Dataset entries
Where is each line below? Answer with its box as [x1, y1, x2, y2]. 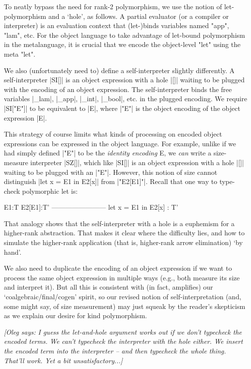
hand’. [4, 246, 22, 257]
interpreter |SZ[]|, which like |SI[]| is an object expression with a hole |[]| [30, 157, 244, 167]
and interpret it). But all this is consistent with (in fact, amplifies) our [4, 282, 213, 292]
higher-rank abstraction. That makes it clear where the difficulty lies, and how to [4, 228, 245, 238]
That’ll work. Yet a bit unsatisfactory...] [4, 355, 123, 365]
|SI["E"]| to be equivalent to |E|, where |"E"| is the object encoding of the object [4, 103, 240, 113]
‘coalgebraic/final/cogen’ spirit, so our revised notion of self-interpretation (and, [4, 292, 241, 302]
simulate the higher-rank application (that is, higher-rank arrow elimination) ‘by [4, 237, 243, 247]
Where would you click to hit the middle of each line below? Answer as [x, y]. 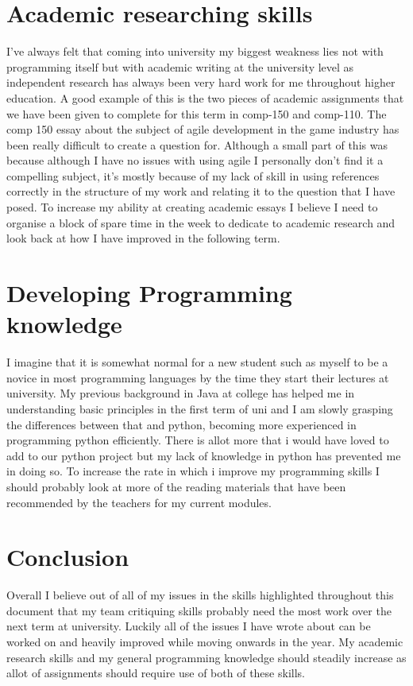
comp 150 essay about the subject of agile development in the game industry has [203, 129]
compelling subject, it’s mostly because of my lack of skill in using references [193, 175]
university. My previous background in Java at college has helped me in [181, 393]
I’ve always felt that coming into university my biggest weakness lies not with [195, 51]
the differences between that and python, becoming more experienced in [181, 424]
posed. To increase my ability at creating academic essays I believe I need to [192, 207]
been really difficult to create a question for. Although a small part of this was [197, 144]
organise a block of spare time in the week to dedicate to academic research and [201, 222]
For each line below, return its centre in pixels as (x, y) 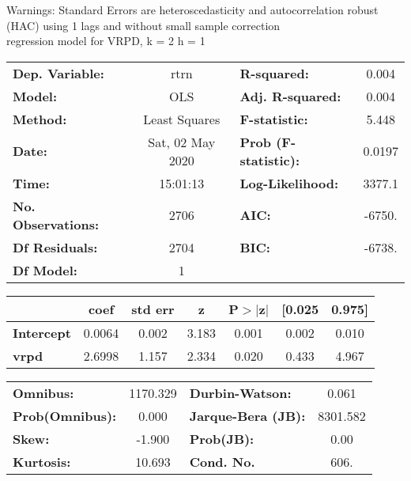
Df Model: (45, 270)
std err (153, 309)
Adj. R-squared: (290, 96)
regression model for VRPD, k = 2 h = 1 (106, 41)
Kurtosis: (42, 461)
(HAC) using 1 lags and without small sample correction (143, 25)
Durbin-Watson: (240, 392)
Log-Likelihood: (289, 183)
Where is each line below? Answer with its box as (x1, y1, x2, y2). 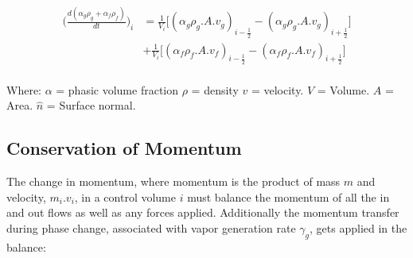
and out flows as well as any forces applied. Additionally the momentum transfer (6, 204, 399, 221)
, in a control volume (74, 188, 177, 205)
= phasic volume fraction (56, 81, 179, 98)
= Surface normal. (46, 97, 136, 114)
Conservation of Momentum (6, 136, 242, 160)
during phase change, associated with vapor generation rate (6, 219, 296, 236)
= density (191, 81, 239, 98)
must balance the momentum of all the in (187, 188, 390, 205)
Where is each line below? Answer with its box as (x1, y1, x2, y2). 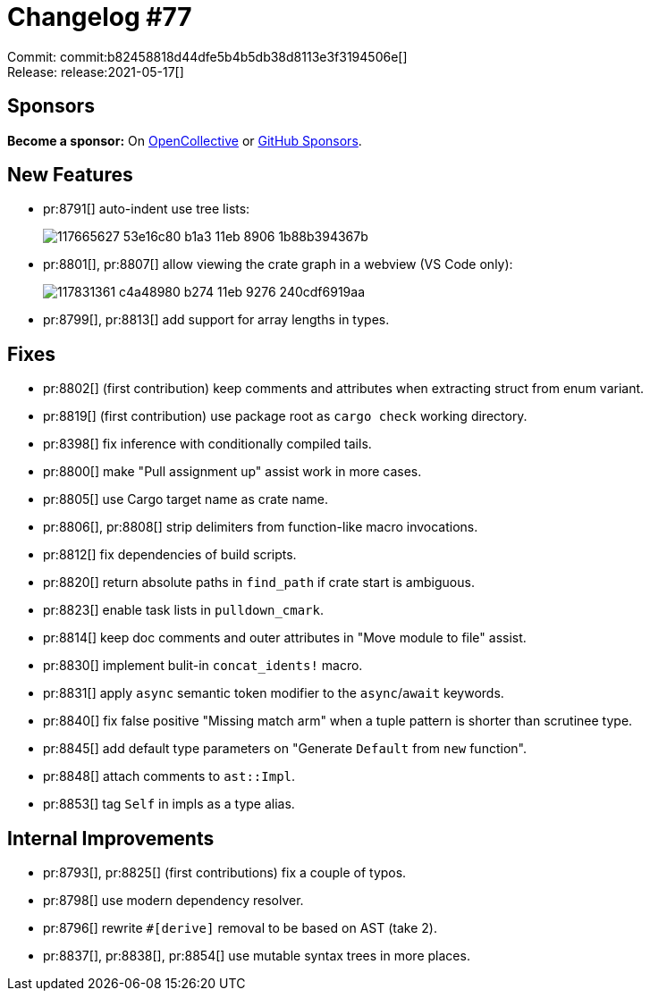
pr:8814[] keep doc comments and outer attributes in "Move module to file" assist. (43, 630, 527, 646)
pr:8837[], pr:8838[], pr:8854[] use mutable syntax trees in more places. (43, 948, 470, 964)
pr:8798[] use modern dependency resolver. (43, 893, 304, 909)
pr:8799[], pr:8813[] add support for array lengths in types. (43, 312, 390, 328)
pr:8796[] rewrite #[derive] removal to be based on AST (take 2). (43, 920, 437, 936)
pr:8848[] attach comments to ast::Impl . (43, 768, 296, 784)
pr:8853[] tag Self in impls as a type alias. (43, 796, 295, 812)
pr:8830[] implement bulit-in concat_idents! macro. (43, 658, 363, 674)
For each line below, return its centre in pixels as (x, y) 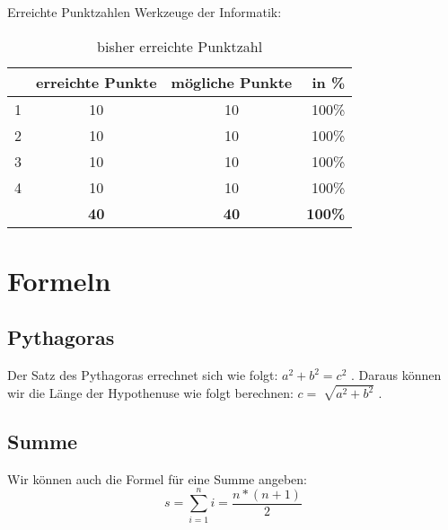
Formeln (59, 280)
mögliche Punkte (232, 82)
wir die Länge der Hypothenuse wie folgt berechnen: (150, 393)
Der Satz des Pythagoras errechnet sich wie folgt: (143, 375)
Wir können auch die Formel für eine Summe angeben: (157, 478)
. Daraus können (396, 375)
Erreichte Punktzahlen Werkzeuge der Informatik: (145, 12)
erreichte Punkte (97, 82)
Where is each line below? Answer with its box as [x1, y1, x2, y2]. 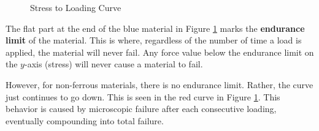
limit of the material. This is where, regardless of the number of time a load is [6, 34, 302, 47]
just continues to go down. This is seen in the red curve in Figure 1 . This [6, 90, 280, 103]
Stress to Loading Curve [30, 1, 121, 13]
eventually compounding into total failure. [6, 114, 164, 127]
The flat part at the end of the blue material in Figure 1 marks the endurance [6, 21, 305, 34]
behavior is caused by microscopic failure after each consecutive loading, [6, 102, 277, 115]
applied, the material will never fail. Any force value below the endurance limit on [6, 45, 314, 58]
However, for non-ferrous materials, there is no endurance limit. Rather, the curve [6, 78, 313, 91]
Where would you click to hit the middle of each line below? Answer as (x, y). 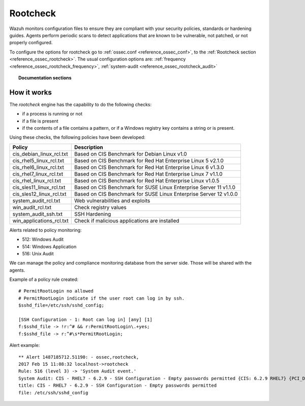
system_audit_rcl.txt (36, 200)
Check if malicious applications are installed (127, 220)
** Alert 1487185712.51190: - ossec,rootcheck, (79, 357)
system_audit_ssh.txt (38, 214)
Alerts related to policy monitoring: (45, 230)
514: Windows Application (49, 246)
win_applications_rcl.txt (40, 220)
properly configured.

▶ YOUR TASK: Your task is to copy only the lines above starting at the one containing "That’ll work. Yet" and ending at the one containing "compelling subject, it’s". Copy them exactly, both ends included, and omit the pictures.

▶ ANSWER SPACE:
That’ll work. Yet a bit unsatisfactory...] [4, 355, 123, 365]
|SI["E"]| to be equivalent to |E|, where |"E"| is the object encoding of the object [4, 103, 240, 113]
‘coalgebraic/final/cogen’ spirit, so our revised notion of self-interpretation (and, [4, 292, 241, 302]
simulate the higher-rank application (that is, higher-rank arrow elimination) ‘by [4, 237, 243, 247]
Where would you click to hit the middle of each line below? Answer as [x, y]. 
comp 150 essay about the subject of agile development in the game industry has [203, 129]
compelling subject, it’s mostly because of my lack of skill in using references [193, 175]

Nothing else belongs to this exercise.